Now I'm gone...




Help, please help me, it seems as though, I've come down, with some fatal disease, you know just how this happened, I'd go so far, as to say it's your fault. And strangely enough, you're also the cure, I know, it's hard to believe, even after much thought. So rush me to the doctor, explain the whole thing, please tell the truth, and don't refrain, from the ugly ending, when I kill over and die, thanks to you, because you were never by my side.

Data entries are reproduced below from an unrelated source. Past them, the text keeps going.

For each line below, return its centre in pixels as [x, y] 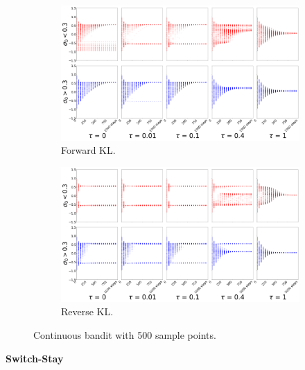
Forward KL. [88, 150]
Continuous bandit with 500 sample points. [125, 335]
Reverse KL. [87, 311]
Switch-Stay [35, 358]
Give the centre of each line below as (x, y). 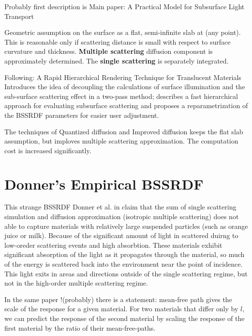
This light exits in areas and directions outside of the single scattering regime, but (126, 273)
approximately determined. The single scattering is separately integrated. (117, 60)
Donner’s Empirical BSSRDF (104, 184)
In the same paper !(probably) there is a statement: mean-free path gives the (118, 299)
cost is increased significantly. (48, 150)
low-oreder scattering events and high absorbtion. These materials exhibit (113, 245)
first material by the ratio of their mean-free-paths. (80, 328)
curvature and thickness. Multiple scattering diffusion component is (109, 51)
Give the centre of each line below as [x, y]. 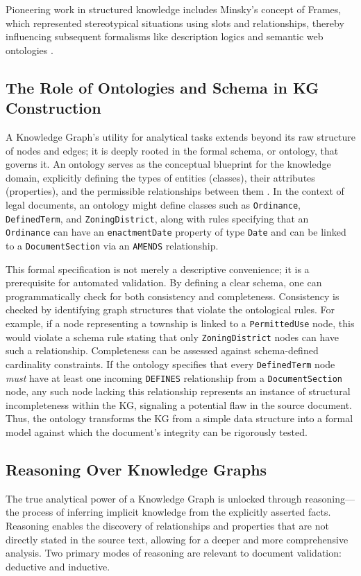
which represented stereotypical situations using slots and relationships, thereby [175, 23]
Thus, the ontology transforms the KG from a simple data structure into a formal [179, 418]
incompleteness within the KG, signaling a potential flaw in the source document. [179, 404]
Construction [53, 108]
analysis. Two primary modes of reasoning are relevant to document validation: [174, 553]
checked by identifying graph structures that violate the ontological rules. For [170, 309]
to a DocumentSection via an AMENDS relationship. [112, 245]
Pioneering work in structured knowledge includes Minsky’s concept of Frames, [174, 9]
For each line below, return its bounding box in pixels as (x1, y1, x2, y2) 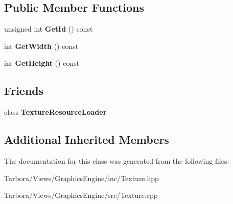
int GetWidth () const (4, 40, 79, 51)
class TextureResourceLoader (4, 107, 107, 117)
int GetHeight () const (4, 58, 80, 68)
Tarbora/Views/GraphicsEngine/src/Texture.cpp (4, 190, 158, 200)
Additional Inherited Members (4, 132, 169, 147)
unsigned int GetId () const (4, 23, 93, 34)
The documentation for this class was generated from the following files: (4, 155, 229, 166)
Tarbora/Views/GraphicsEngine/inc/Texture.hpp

Just shut up, and drive, as fast as you can, you'll be late to my funeral, you stupid man. you should have asked for directions, but NO, that would be the death of you. So whatever, just do what you always do. You'll find your way eventually. Maybe you'll make it in time, to hear someone's sad story, about how I'm gone, and they'll miss me.... then you'll be convicted, you'll start to cry, wish you had treated me better, oh WHY? did I have to die? why did you have to kill me?
well it's too late, no one cares.
Now rise, get up from your chair- clear your throat, you wouldn't want them to know, that you had choked up, that would ruin your image, take away that smug look, that makes you look so tough... get up there, lie and tell them, that since I've been gone, things have been rough. say a few words, about my favorite color and my favorite food, tell them I was rarely ever rude. Things everyone already knows, who are you fooling? why are you putting on this pathetic show? don't pretend you know me, don't act like you studied me, like we were so close, I tried to be, but we never came close, to ever making it, we could never agree. You just seized the opportunity to take advantage of me.
and I let you, oh Gahhh, I let you... This was all my fault, I'm sorry for blaming you, I didn't give it much thought. But it doesn't matter after-all, because now, I'm gone.